# TASK DIRECTIONS:
In the entries below, the word "text" appears on some lines. Copy each of those lines.
-- Opening Marker --
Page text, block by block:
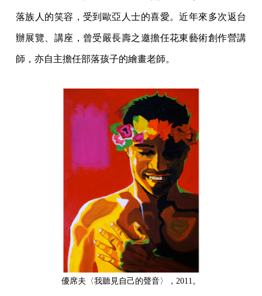
落族人的笑容，受到歐亞人士的喜愛。近年來多次返台
辦展覽、講座，曾受嚴長壽之邀擔任花東藝術創作營講
師，亦自主擔任部落孩子的繪畫老師。
優席夫〈我聽見自己的聲音〉，2011。
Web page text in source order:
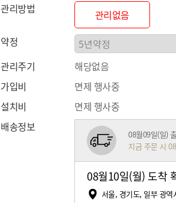
관리방법
관리없음
약정
관리주기
해당없음
가입비
면제 행사중
설치비
면제 행사중
배송정보
08월09일(일)
지금 주문 시
08월10일(월) 도착
서울, 경기도, 일부 광역
-- Closing Marker --
# TASK ANSWER:
Page text, block by block:
Web page text in source order:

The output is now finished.